Research how big they will be, what types of health problems are prone to those specific animals, do they require a lot of maintenance, are they high in energy, and so forth. Another interview that was conducted was with Marci, from the Josephine County Animal Shelter in Grants Pass, OR. Not knowing how far out the animal shelter was from my location, I made sure to leave with plenty of time to find the shelter as well as be early for the actual interview its self. As I was sitting out front of the animal shelter waiting for my interview to be had, I can hear all the barking and howling of all the dogs.
Through their sad cries you can hear the yearning in their voices to just be loved. This is just one of the many reasons I absolutely love dogs. Although they are locked in “jail” not know what their final destination might be, they still greet everyone with a smile, and a wagging tail, faithful to the end. The first question to break the ice that I asked Marci was, do you like your job. Marci says she absolutely loves her job and would not change anything she does daily that she is somewhat of an adrenalin junkie. This job is a very rewarding job, frustrating at times but very rewarding. You get the chance to make a difference, a difference with not only the animals that you receive or rescue, but also with the community. ” Life as an officer of the animal shelter can be very challenging at times. Some of the challenges they face on a regular basis is a lack of support, a huge lack in funding, lack of man power, and a lack of the proper equipment. They do not have all the fancy equipment that is seen in magazines, or on the popular TV. show on Animal Planet, Animal Police.

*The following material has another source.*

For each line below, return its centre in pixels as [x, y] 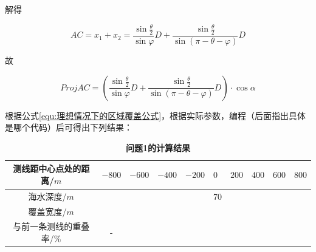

Marci goes on to state, “We do not even have the proper funding right now to obtain something as simple as ramps for our trucks. ” According to Brad Tally, the animal control supervisor for the Josephine County Animal Shelter, there Annual budget is $400,000. The shelter only receives a total of $75,000 from general funding. The shelter themselves are responsible for raising the remaining balance of $325,000 themselves. They do this through fundraising, donations and the funds they receive from pet owners licensing their pets.
Marci explains that it is an Oregon state law that a dog is licensed. Oregon does not recognize cats. If an animal control officer is called out to a residence for something like a disturbance call, and they realize that the dog is not licensed, the owner can be fined for the cost of the original license plus an added thirty dollar penalty fee. If the owner is still not compliant within 30 days of the citation, they can be fined again with a $360 dollar citation. “We would rather not issue citations; we would rather try and cut the owners a break by giving them a verbal warning. Marci’s thoughts on animal overpopulation and a productive method of reducing the number of animals producing offspring’s that potentially have no homes to go to, are similar to those of Dr. Joe. She says that the overpopulation of domesticated animals can be stopped by spaying and neutering. That there are a lot of programs out there that can and will help with the cost of the procedures.
“If every pet owner decided to get their animals spayed or neutered, the number of animals being picked up and dropped off would decrease significantly. One incentive that is already in place statewide is that, if a pet owner does get there dogs fixed the cost of the licensing is also reduced. The cost goes from thirty five dollars down to eighteen dollars. Another issue Marci raised that contributes to the overpopulation problem was the fact that there are “back yard” breeders that breed dogs for money. “They are not breeding their pure bred with another type of pure bred to better the breed; they are breeding these dogs just to gain money. They have no actual intention on ever doing anything with these dogs; they merely do this out of pure greed. An opposing view point to this statement taken from CQ Researcher: America’s Pampered Pets, By Mary H. Cooper Volume 6, issue 48, Para. 29 states that: AKC breeders argue that because their dogs are healthy and properly groomed, their rights to bred animals should not be taken away. When Marci was asked about the disturbing fact that millions of animals are being euthanized each year in American shelters and whether or not this was true, her response was actually rather positive. She was able to leave a since of hope, in my now saddened realities.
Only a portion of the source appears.